(Data records)
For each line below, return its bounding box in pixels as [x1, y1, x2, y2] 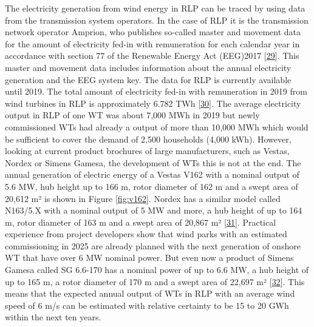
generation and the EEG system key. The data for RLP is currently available [5, 73, 292, 86]
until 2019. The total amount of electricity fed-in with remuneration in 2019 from [5, 85, 307, 98]
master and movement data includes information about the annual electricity [5, 61, 292, 73]
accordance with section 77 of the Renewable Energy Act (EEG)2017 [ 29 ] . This [5, 49, 299, 62]
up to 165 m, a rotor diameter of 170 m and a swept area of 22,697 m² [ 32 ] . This [5, 275, 305, 288]
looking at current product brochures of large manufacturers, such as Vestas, [5, 144, 290, 157]
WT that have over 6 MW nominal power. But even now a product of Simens [5, 251, 294, 264]
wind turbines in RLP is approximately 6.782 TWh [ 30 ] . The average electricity [5, 96, 301, 109]
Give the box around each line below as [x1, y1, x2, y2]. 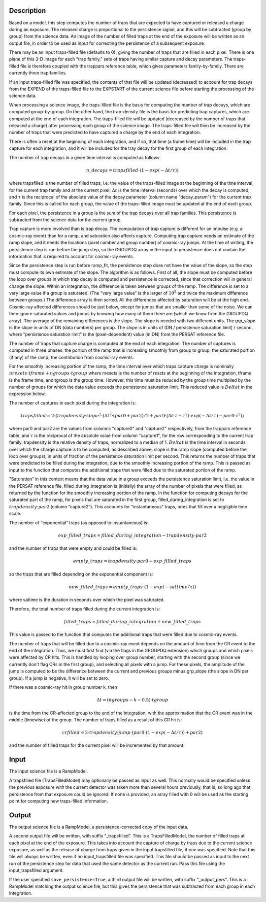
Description [9, 6, 46, 15]
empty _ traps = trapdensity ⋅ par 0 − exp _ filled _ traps [73, 558, 192, 564]
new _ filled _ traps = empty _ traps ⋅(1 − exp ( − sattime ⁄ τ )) [68, 584, 197, 590]
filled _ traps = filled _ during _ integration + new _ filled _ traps [64, 619, 201, 624]
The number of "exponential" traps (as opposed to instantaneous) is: [9, 520, 149, 526]
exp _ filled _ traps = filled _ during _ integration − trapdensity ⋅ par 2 [58, 533, 207, 538]
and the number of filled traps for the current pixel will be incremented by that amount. [9, 742, 185, 748]
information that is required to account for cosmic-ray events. [9, 254, 134, 260]
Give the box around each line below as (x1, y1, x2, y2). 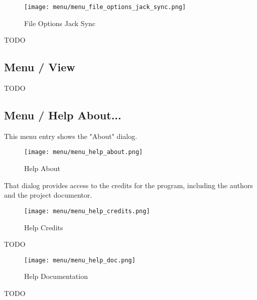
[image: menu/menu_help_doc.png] (24, 256, 136, 264)
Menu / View (4, 59, 75, 75)
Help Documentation (24, 271, 88, 281)
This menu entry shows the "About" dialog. (4, 130, 138, 141)
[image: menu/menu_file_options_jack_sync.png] (24, 4, 186, 11)
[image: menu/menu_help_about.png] (24, 148, 143, 156)
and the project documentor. (4, 190, 92, 200)
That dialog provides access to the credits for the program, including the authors (4, 180, 253, 190)
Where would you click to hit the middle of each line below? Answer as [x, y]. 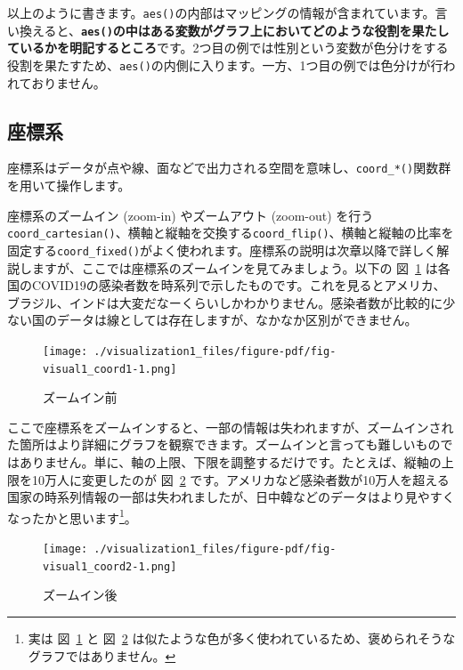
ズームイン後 [80, 595]
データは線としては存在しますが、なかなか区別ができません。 [237, 320]
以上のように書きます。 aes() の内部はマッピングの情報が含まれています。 [221, 12]
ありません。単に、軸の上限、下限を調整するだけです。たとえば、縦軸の [230, 461]
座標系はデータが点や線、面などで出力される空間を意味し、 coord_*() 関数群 [229, 168]
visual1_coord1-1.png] [110, 369]
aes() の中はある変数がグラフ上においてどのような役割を [247, 30]
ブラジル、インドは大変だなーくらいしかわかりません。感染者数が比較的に [225, 302]

- _What you are asked to do_
Taking the lines above, repeat exactly those from the line that contains "until 2019. The" through the line that contains "wind turbines in", and both of those lines as well. Include nothing else.

- _Answer to the exercise_
until 2019. The total amount of electricity fed-in with remuneration in 2019 from [5, 85, 307, 98]
master and movement data includes information about the annual electricity [5, 61, 292, 73]
accordance with section 77 of the Renewable Energy Act (EEG)2017 [ 29 ] . This [5, 49, 299, 62]
up to 165 m, a rotor diameter of 170 m and a swept area of 22,697 m² [ 32 ] . This [5, 275, 305, 288]
looking at current product brochures of large manufacturers, such as Vestas, [5, 144, 290, 157]
WT that have over 6 MW nominal power. But even now a product of Simens [5, 251, 294, 264]
wind turbines in RLP is approximately 6.782 TWh [ 30 ] . The average electricity [5, 96, 301, 109]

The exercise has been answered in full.